Peter CoyneDear Reader,

"To the politicians in D.C. and financiers in New York Saudi Arabia is an island of stability in a sea of chaos," writes John Robb, author of Brave New War and proprietor of the blog Global Guerrillas.

To them, Saudi Arabia is "a reliable ally, willing to keep the oil flowing, year in and year out. A place that's not vulnerable to the instability that routinely guts the countries around it.

"Of course, that line of thinking is utterly misguided. The opposite is true."

Why that matters to your investments is the topic at hand.

We left you on Saturday with Ron Paul's parting thoughts on Yemen and the possibility of what he calls the "Big War."

The threat to market stability, explained Dr. Paul, isn't that Yemen descending into civil war. It made that plunge long ago. The danger is that the fighting spills over the border and engulfs the region.

Today, that danger is still present and growing. "Shia fighters threaten to undertake suicide operations in [Saudi Arabia] if Saudi-led airstrikes in Yemen continue," reports Al-Jazeera.

(If you've been living under a rock for the past week, our sister publication, The 5 Min. Forecast, concisely outlined the players involved in the skirmish on Thursday, right here. The 5, as we affectionately it, is a free daily supplement we reserve for paid-up subscribers to anyone of our newsletters. Consider that link above a free preview.)

"Much of the chaos we see in the Middle East is due to the way Saudi Arabia avoids falling to pieces."

John Robb, whom we quoted to above to kick off this episode, has implied as early as 2008 that such a conflict in and around Saudi Arabia is not only likely, but inevitable.

"Saudi Arabia is extremely fragile," Robb explains, "and much of the chaos we see in the Middle East is due to the way Saudi Arabia avoids falling to pieces. Worse, we are largely to blame for this. We go along with this charade, and our willingness to play along is doing much of the damage.

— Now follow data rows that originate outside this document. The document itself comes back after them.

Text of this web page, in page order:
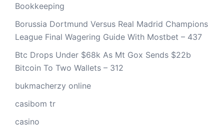
Bookkeeping
Borussia Dortmund Versus Real Madrid Champions
League Final Wagering Guide With Mostbet – 437
Btc Drops Under $68k As Mt Gox Sends $22b
Bitcoin To Two Wallets – 312
bukmacherzy online
casibom tr
casino
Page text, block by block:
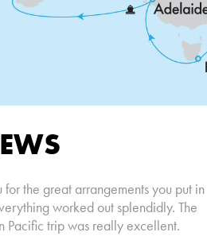
for the great arrangements you put in
worked out splendidly. The
Pacific trip was really excellent.
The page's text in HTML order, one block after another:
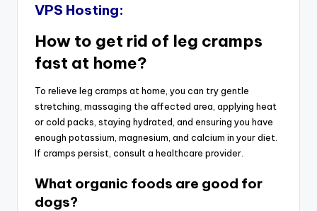
VPS Hosting:
How to get rid of leg cramps
fast at home?
To relieve leg cramps at home, you can try gentle
stretching, massaging the affected area, applying heat
or cold packs, staying hydrated, and ensuring you have
enough potassium, magnesium, and calcium in your diet.
If cramps persist, consult a healthcare provider.
What organic foods are good for
dogs?
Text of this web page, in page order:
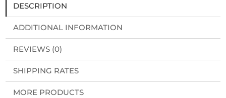
DESCRIPTION
ADDITIONAL INFORMATION
REVIEWS (0)
SHIPPING RATES
MORE PRODUCTS
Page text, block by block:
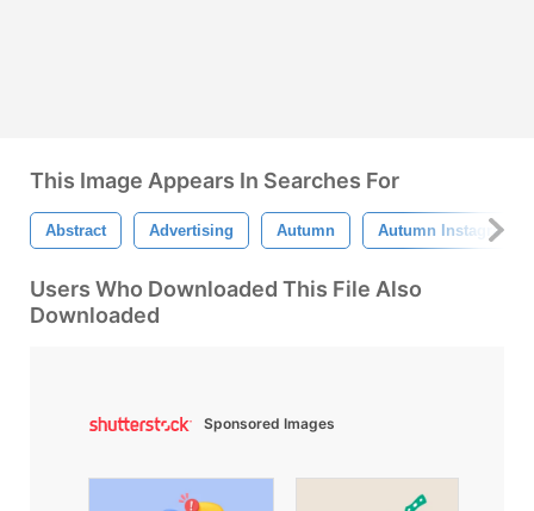
This Image Appears In Searches For
Abstract Advertising Autumn Autumn Instagram
Users Who Downloaded This File Also
Downloaded
Sponsored Images
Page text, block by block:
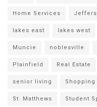
Home Services
lakes east lakes west
Muncie noblesville
Plainfield Real Estate
senior living Shopping
St. Matthews Student
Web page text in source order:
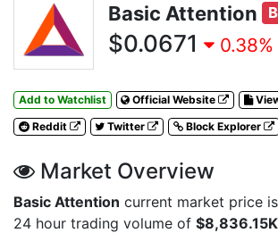
Basic Attention
$0.0671
Add to Watchlist Official Website
Reddit
Twitter Block Explorer
Market Overview
Basic Attention current market price is
24 hour trading volume of $8,836.15K
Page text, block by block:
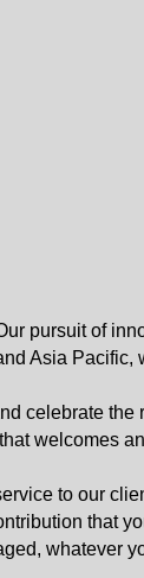
pursuit of
Asia Pacific,
celebrate the
welcomes
to our
that
whatever
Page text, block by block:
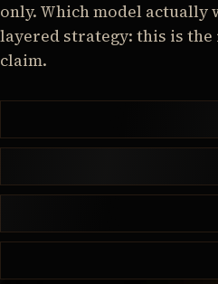
only. Which model actually
layered strategy: this is
claim.
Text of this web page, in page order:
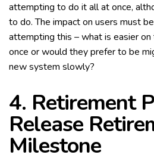
attempting to do it all at once,
to do. The impact on users must
attempting this – what is easier
once or would they prefer to be
new system slowly?
4. Retirement
Release
Milestone
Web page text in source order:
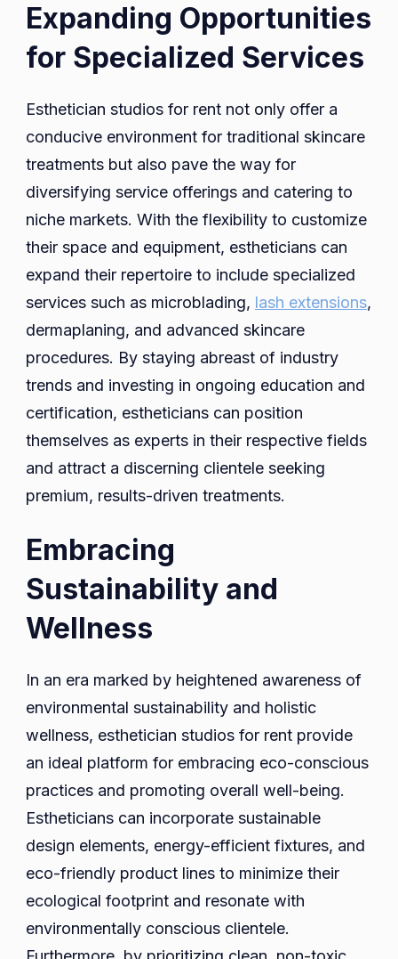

The key to understanding why Saudi Arabia destabilizes its region is a concept called "dissipative structures." Ilya Prigogine, a chemist, received the Nobel Prize for his work in this area.

Dissipative structures provide us with "insight into how everything from how biological structures (e.g., bacteria, apes…) to natural phenomena (e.g., tornadoes) to social systems (e.g. nation-states) build order and prevent collapse," says Robb.

The idea is simple, all dissipative structures avoid collapse by increasing their complexity. They "grow by exporting or expelling waste products into an external environment," Robb goes on. "In other words, they achieve 'order' by getting rid of the disorder produced by building it...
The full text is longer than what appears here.